_Excerpted data_:
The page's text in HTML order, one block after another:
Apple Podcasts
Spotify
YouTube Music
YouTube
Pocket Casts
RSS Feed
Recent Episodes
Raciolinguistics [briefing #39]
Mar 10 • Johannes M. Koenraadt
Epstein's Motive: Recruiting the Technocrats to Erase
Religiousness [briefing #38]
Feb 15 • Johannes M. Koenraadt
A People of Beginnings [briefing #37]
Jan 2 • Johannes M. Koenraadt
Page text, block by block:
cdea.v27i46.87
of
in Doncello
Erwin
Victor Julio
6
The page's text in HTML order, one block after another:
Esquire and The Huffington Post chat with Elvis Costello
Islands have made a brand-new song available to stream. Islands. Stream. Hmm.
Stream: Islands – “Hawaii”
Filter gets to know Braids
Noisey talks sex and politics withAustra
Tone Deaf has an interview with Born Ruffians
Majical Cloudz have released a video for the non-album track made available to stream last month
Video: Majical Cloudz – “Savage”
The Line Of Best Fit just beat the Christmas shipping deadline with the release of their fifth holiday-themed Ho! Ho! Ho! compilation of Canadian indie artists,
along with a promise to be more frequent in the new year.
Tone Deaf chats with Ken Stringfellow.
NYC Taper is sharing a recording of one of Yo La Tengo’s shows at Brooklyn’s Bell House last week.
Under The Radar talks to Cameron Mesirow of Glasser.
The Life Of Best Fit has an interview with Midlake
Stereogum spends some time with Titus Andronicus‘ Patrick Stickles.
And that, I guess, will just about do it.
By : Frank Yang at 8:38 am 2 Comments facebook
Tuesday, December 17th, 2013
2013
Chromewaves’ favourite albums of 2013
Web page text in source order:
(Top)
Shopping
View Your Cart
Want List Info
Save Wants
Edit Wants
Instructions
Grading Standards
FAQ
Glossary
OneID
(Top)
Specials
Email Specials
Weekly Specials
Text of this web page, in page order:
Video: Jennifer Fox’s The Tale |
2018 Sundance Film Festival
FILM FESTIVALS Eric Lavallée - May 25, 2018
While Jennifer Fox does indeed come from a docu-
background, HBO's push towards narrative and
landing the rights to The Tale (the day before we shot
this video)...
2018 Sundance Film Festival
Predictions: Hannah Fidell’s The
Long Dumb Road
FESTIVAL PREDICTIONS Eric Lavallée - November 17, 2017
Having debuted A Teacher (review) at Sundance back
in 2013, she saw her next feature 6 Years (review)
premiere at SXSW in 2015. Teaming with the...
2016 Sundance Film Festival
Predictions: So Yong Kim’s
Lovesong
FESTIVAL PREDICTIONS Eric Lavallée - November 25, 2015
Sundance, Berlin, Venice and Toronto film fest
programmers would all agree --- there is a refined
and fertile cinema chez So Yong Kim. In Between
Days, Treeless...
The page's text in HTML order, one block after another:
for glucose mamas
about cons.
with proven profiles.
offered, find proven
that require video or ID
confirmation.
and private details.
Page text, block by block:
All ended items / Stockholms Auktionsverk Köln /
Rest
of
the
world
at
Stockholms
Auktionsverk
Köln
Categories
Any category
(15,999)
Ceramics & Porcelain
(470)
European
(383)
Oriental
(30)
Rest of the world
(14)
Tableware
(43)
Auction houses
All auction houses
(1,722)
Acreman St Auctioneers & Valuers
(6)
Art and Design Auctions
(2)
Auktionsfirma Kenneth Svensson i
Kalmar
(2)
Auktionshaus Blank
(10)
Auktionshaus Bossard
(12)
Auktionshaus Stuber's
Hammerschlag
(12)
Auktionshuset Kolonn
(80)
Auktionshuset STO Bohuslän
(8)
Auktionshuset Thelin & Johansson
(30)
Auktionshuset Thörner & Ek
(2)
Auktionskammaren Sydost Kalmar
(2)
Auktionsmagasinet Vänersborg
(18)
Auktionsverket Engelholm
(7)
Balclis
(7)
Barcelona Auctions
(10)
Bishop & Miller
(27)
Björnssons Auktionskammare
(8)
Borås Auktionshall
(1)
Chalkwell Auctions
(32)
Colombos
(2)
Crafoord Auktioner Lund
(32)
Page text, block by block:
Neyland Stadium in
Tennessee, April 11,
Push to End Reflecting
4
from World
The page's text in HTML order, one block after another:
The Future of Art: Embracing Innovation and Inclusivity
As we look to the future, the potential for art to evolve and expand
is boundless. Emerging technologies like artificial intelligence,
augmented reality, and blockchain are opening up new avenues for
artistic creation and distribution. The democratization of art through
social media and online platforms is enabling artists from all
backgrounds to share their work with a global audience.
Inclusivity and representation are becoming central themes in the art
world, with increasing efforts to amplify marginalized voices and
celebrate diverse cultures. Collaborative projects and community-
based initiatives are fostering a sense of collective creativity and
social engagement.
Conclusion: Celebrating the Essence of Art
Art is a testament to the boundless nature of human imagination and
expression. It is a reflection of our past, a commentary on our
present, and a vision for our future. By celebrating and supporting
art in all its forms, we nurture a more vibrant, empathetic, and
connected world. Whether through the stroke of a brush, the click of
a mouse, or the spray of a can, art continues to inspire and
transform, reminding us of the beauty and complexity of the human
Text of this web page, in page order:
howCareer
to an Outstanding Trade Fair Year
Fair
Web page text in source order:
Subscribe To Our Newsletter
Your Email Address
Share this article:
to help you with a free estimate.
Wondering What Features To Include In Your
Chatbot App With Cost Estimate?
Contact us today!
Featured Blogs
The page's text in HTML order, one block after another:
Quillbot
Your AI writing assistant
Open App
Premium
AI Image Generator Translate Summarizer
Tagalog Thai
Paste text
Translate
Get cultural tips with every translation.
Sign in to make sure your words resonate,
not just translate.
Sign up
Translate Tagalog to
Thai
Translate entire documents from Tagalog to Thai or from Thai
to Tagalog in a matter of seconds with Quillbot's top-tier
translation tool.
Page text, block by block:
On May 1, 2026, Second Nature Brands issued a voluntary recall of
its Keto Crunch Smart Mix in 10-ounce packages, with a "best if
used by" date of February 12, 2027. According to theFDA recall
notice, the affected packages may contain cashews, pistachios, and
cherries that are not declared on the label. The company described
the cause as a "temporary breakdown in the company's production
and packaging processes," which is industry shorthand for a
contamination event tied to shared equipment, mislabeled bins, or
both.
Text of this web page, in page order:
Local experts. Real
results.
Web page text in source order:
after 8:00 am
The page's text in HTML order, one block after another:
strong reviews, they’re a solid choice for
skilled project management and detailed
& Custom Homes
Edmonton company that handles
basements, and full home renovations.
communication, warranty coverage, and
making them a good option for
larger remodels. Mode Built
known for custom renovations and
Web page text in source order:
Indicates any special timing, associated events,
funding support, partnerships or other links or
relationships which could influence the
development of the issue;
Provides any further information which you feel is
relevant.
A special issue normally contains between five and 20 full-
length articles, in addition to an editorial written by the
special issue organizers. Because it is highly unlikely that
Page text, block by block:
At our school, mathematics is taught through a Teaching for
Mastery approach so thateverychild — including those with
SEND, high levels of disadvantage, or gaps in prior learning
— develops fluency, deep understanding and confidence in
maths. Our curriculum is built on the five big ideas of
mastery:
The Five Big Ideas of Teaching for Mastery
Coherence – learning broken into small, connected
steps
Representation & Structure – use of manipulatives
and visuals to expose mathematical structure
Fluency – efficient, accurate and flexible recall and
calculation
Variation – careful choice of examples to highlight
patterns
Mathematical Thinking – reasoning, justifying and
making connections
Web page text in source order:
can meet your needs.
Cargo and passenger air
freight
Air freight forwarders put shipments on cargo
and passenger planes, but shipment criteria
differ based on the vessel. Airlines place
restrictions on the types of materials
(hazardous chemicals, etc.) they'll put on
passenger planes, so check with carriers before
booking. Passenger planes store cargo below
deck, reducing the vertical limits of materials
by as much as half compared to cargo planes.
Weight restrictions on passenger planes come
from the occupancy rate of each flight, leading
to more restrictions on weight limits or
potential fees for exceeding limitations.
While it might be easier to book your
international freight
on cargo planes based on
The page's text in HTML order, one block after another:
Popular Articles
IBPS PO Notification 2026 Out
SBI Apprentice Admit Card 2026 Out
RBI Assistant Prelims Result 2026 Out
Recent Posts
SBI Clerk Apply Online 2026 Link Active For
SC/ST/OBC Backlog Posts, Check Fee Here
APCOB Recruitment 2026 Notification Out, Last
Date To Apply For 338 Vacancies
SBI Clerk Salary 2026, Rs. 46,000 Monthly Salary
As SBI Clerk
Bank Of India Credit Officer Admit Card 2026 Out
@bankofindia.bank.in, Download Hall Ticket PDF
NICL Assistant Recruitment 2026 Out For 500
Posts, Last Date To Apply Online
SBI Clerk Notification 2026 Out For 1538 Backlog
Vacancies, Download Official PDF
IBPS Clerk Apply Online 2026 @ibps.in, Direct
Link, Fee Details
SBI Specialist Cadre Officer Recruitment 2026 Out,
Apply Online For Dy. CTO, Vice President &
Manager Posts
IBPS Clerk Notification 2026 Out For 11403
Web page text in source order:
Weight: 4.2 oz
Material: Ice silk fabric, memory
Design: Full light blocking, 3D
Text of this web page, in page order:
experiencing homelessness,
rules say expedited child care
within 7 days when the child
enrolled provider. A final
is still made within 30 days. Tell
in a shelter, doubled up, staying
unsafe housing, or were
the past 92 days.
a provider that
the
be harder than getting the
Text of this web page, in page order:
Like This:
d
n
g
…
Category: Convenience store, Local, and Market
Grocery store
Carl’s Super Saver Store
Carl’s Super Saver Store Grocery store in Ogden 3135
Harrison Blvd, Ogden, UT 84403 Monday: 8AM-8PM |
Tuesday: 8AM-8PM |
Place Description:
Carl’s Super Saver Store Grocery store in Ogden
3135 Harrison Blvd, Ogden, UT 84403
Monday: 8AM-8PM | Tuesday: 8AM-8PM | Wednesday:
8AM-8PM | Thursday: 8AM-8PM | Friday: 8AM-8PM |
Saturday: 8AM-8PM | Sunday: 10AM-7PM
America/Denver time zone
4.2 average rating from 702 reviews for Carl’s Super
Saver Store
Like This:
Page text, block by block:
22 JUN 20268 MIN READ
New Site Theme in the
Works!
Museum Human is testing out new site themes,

_Exercise directions_: Look through the entries, and return every line that the word "Harrison" appears in.

_Finished exercise_:
Harrison Blvd, Ogden, UT 84403 Monday: 8AM-8PM |
3135 Harrison Blvd, Ogden, UT 84403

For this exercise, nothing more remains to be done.